WHAT THIS TASK INVOLVES:
Please output every entry below exactly as written, leaving out any pictures.

Segment Open

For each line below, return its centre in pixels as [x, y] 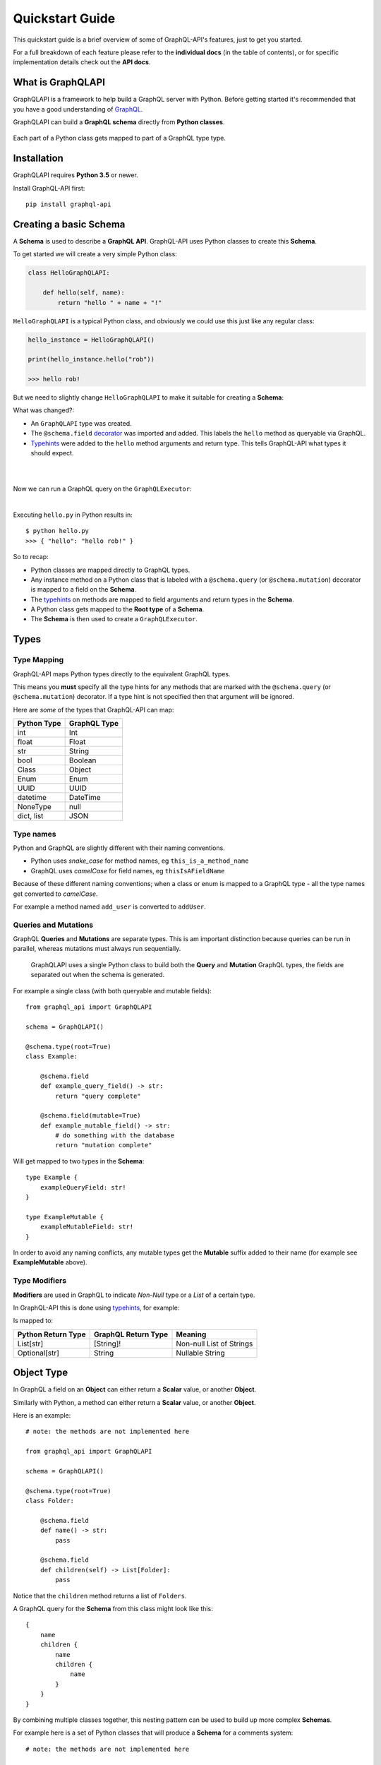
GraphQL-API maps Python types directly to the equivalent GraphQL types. [122, 674]
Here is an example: [42, 1415]
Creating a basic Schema [69, 224]
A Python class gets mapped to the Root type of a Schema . [117, 609]
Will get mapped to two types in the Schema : [79, 1161]
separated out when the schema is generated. [98, 975]
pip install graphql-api [68, 204]
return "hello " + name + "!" [110, 303]

Segment Closed

ANSWER SPACE:
For each line below, return its centre in pixels as [x, y] 
GraphQL-API maps Python types directly to the equivalent GraphQL types. [122, 674]
Here is an example: [42, 1415]
Creating a basic Schema [69, 224]
A Python class gets mapped to the Root type of a Schema . [117, 609]
Will get mapped to two types in the Schema : [79, 1161]
separated out when the schema is generated. [98, 975]
pip install graphql-api [68, 204]
return "hello " + name + "!" [110, 303]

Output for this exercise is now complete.